祇園社あたりの色街(風俗街)を歩くも女達は俺に頭を下げるだけで声を掛けてくる者は誰ひとりとして居なかった。
声を掛けようとするも俺の服と脇差しを見ると声を詰まらせ頭を下げていた。
武士とはここまで生きづらい身分やったんやろか。
それとも普段見いひんような豪華な着物が刺激的過ぎてみんな驚いてるんやろか。
その真意はよう分からん。
夕暮れも過ぎた祇園社は提灯で明るく照らされていて、それが物凄い優雅で豪華やった。
村での祭の時の神社も提灯で照らされて綺麗やったけど、この社はそれどころちゃうかった。
広いし大きいし何より人が多くて驚いた。
もう日が暮れてるのにこんなに人がおるなんて……
祇園社の本堂で手を合わせ俺はこれからの事を祈った。
『仏様どうぞ無事故郷まで帰れますよう、どうか無事に帰れますよう』
頭を下げ去ろうとした時、ふとどこからか声が聞こえた。
本能寺へ来られい……おみゃあ……来い……
え?一瞬辺りを見渡すが誰もおらん。
『来やぁて……待っとるでよ……』
呆気に取られた俺はもう一度辺りを見渡した。
辺りには猫二匹がうずくまって座っているだけであった。
祇園の社から先程の本能寺まで、俺は足早に向かった。
よう意味も分からん変な声を聞いたせいで……
夜も更け辺りが暗くなるとさすがの京の都と言えど人通りは途絶えほぼ俺ひとりがツカツカと歩いているだけであった。

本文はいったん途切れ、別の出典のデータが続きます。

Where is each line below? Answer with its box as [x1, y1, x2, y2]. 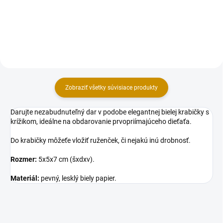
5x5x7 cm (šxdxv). [37, 155, 95, 163]
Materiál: [10, 174, 39, 182]
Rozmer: [10, 155, 37, 163]
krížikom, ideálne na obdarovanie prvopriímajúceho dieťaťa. [10, 117, 192, 125]
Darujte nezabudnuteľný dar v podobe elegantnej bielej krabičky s [10, 108, 209, 116]
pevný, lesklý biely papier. [39, 174, 116, 182]
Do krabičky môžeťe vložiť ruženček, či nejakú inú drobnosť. [10, 136, 191, 144]
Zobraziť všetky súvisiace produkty [65, 84, 158, 91]
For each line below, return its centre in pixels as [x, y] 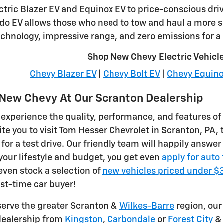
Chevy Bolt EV [131, 74]
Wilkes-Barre [147, 206]
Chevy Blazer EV [63, 74]
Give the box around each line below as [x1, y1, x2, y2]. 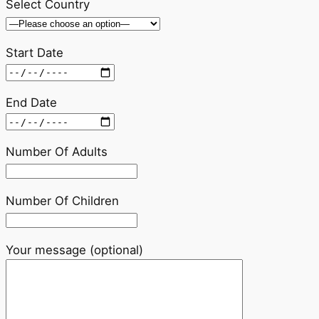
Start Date [6, 46, 63, 61]
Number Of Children [6, 193, 119, 208]
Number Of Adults [6, 144, 108, 159]
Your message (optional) [6, 242, 143, 257]
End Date [6, 95, 57, 110]
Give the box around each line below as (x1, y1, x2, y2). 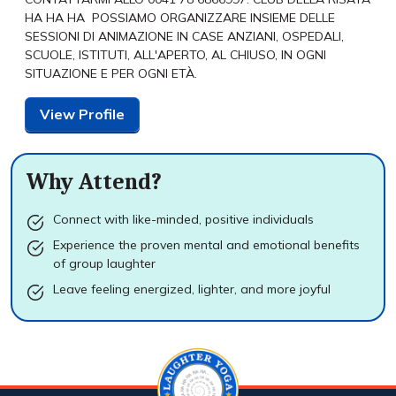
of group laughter (53, 255, 156, 271)
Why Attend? (27, 168, 162, 195)
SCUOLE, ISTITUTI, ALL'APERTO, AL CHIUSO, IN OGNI (25, 46, 326, 63)
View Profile (40, 104, 125, 123)
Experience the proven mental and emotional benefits (53, 236, 360, 253)
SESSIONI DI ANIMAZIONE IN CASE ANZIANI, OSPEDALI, (25, 27, 344, 44)
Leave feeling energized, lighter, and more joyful (53, 280, 331, 297)
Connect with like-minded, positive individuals (53, 210, 314, 227)
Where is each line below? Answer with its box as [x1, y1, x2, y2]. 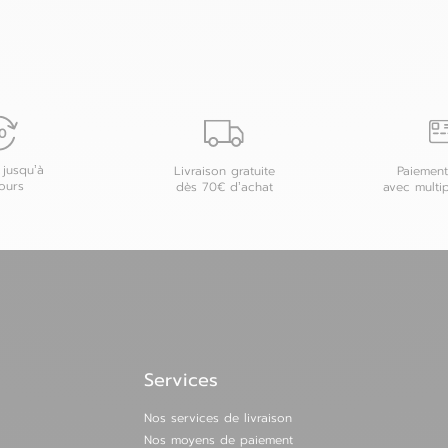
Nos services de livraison [144, 411, 292, 426]
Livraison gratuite [173, 164, 275, 178]
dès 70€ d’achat [175, 180, 273, 194]
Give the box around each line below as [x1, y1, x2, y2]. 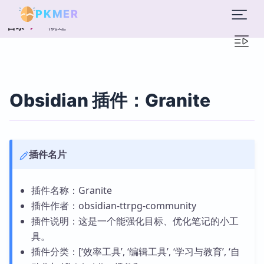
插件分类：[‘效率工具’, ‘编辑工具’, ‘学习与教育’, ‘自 [31, 245, 240, 258]
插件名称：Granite [31, 184, 112, 197]
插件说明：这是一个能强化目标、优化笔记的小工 [31, 214, 239, 227]
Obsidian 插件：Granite [9, 90, 210, 111]
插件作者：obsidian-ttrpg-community [31, 199, 196, 212]
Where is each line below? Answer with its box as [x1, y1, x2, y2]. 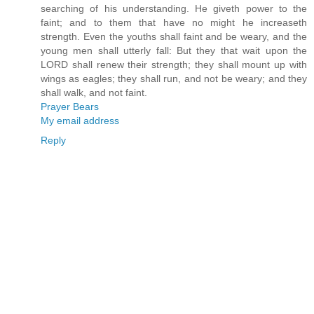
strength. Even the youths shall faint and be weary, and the [41, 31, 307, 43]
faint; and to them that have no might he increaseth [41, 17, 307, 29]
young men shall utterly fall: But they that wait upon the [41, 45, 307, 57]
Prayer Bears [41, 101, 99, 113]
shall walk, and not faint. [41, 87, 147, 99]
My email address [41, 115, 119, 127]
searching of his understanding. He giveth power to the [41, 3, 307, 15]
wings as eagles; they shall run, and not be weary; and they [41, 73, 307, 85]
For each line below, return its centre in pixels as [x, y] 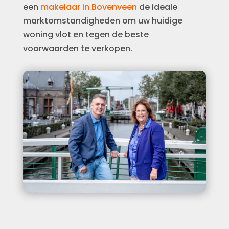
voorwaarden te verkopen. [77, 49]
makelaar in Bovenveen [88, 7]
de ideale [157, 7]
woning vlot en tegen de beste [86, 35]
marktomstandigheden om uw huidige [102, 21]
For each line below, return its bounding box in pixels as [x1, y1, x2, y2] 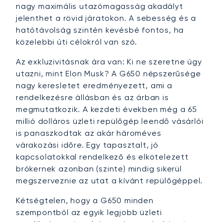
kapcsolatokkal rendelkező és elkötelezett [16, 152, 189, 162]
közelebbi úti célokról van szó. [16, 37, 137, 47]
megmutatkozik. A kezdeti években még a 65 [16, 105, 197, 114]
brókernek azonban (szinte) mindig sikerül [16, 164, 182, 174]
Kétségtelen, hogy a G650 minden [16, 196, 154, 206]
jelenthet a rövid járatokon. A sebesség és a [16, 13, 197, 23]
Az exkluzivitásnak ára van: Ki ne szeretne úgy [16, 57, 202, 67]
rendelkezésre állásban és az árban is [16, 93, 169, 103]
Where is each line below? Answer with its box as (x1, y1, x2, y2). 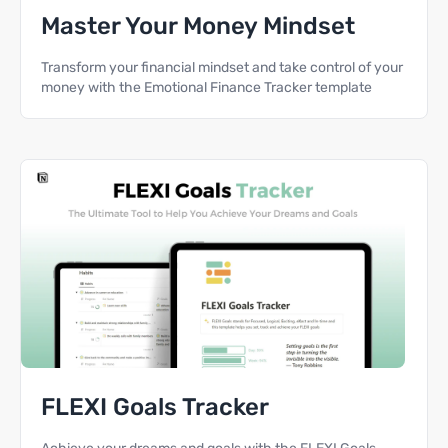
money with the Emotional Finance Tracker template (41, 79, 372, 96)
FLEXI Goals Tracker (41, 393, 269, 421)
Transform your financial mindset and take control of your (41, 59, 403, 76)
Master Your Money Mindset (41, 12, 355, 40)
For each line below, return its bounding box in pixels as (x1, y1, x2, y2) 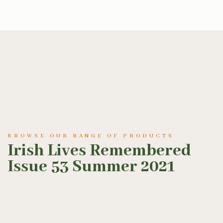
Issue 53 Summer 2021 (7, 156, 175, 177)
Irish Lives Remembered (7, 140, 191, 161)
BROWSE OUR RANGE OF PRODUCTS (7, 132, 174, 139)
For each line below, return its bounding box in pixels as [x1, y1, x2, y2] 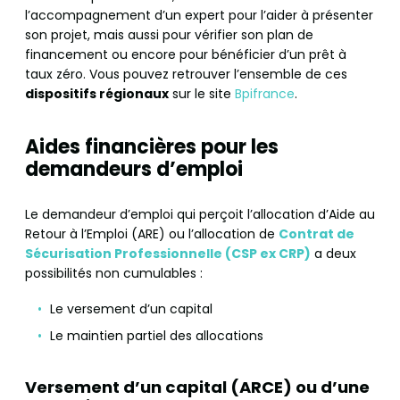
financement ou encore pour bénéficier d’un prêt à [25, 45, 346, 63]
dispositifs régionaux [25, 84, 169, 103]
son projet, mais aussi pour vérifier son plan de [25, 25, 313, 44]
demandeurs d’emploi [25, 154, 243, 183]
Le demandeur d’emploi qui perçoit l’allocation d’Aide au [25, 204, 375, 223]
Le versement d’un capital [50, 299, 212, 318]
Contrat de [279, 224, 354, 243]
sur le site [169, 84, 235, 103]
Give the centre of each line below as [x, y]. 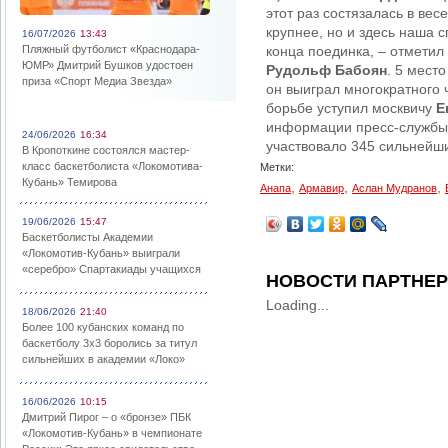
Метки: [277, 167]
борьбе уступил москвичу [351, 108]
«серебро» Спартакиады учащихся [111, 269]
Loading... [297, 305]
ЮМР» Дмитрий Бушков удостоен [107, 65]
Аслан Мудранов [394, 188]
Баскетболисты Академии [87, 237]
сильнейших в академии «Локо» [103, 359]
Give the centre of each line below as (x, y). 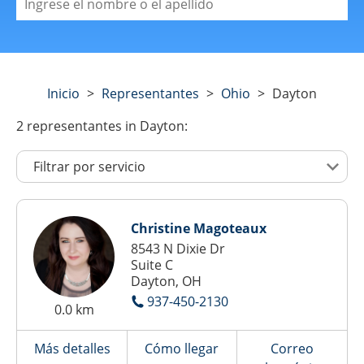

明かりはたまに民家の軒先に置かれている提灯がある程度で月も出ていなく提灯がなければほぼ真っ暗である。
あの声はなんやったのか。
そやけどちゃんと聞こえた。
猫の鳴き声でもなかった。
俺は……明智側のもんやのに。
あれは誰の声……まさか、この服のあの少年の?
それとも……織田の殿様?
ゾッとするものの俺の足は止まらなかった。
まさかまた訪れるとは。
あの本能寺へと…………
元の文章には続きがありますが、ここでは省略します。